Político experiente, Sarney jogou sua última cartada na véspera, ao ter uma áspera reunião à noite com Temer. “Perdemos a eleição e precisamos ouvir as bases do partido, Temer. Convoque uma convenção extraordinária.” “É, vamos ver”, desconversou o presidente do PMDB. “É melhor você convocar a convenção do que ser intimado por 1/3 dos diretórios”, ameaçou Sarney. O reconhecimento do comando do PT de que a direção correta é o PMDB e não Sarney, pode ter desequilibrado, por enquanto, a luta interna no partido. Mas o jogo de aparências, de um lado e outro, mostra que as questões domésticas não admitem nenhum tipo de ingerência. Nem mesmo o presidente eleito, Luiz Inácio Lula da Silva, caiu na armadilha. Na quarta-feira, num encontro com o governador eleito de Santa Catarina, Luís Henrique (PMDB), apoiado pelo PT, Lula deu sua palavra final sobre a luta pelo comando do Senado: “Nunca aceitamos interferência do Executivo. O problema do Senado não deve ser tratado com o presidente da República, mas com o PT. É um problema do Zé Dirceu, não do Lula.” O respeito de Lula e seus líderes às formalidades do jogo parlamentar é a melhor garantia contra as turbulências na decolagem do governo. “Nossa idéia é estabelecer
uma base comum para dar sustentação mais sólida no Congresso”, assegurou Dirceu a Temer.
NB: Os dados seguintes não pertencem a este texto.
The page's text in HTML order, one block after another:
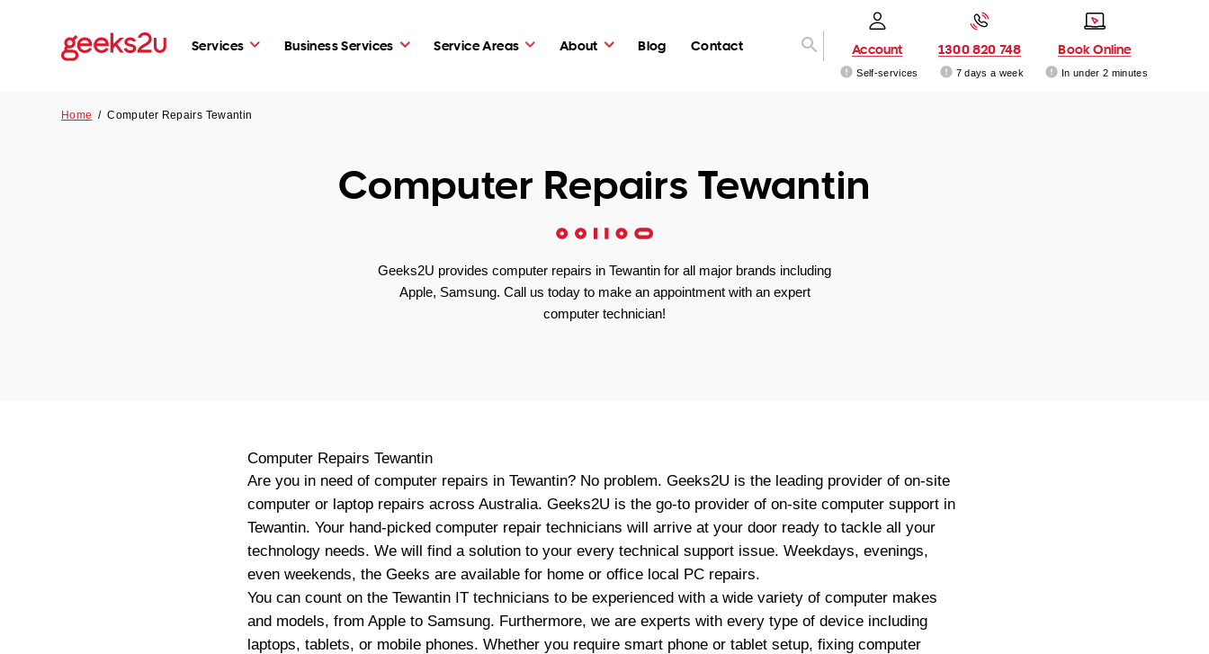
Services Business Services Service Areas About Blog Contact Account
Self-services
1300 820 748
7 days a week
Book Online
In under 2 minutes
Home /Computer Repairs Tewantin
Computer Repairs Tewantin
Geeks2U provides computer repairs in Tewantin for all major brands including
Apple, Samsung. Call us today to make an appointment with an expert
computer technician!
Computer Repairs Tewantin
Are you in need of computer repairs in Tewantin? No problem. Geeks2U is the leading provider of on-site
computer or laptop repairs across Australia. Geeks2U is the go-to provider of on-site computer support in
Tewantin. Your hand-picked computer repair technicians will arrive at your door ready to tackle all your
technology needs. We will find a solution to your every technical support issue. Weekdays, evenings,
even weekends, the Geeks are available for home or office local PC repairs.
You can count on the Tewantin IT technicians to be experienced with a wide variety of computer makes
and models, from Apple to Samsung. Furthermore, we are experts with every type of device including
laptops, tablets, or mobile phones. Whether you require smart phone or tablet setup, fixing computer

Assim que a comitiva petista deixou seu apartamento, Temer chamou os governadores Jarbas Vasconcelos (PE) e Joaquim Roriz (DF) e o deputado Moreira Franco (RJ) para uma última conversa, antes do encontro no hotel. Na executiva, o sentimento geral era reconhecer a derrota nas urnas, sem rejeitar o apoio às reformas que o PMDB pediu no governo FHC e agora pretende reafirmar no governo Lula. A reunião de três horas do PMDB produziu uma magra nota de dez linhas cuidadosamente produzidas para não abrigar as palavras “oposição” ou “apoio ao governo”. Nem mesmo a sacrossanta “governabilidade”, que poderia sugerir algum sentimento fisiológico, foi admitida na nota. “Alguém aqui recebeu algum convite para cargos no governo Lula? Então, tirem isso da pauta”, defendeu Moreira Franco. A intervenção mais xiita na reunião foi do deputado gaúcho Darcísio Perondi, que pedia a oposição simples e
radical ao PT: “Eles usaram métodos quase nazi-fascistas, nos trataram como bandidos e facínoras.” Até a doce Rita Camata, candidata derrotada a vice na chapa de Serra, apareceu na reunião, depois de muita insistência, para se queixar da imprensa: “As redações hoje vivem uma relação de paixão arrebatadora por Lula.” E, num desabafo fora de hora, Rita traiu sua mágoa com as urnas: “O Serra é o único comprometido com as mudanças, não este que está aí.”

O PMDB saiu da reunião prometendo ouvir as bancadas no Congresso e nos Estados, num processo que pode se prolongar até dezembro. O PMDB velho de guerra ganha tempo e espaço para fazer o que sempre faz: juntar os pedaços, dar a volta por cima e continuar colado ao poder.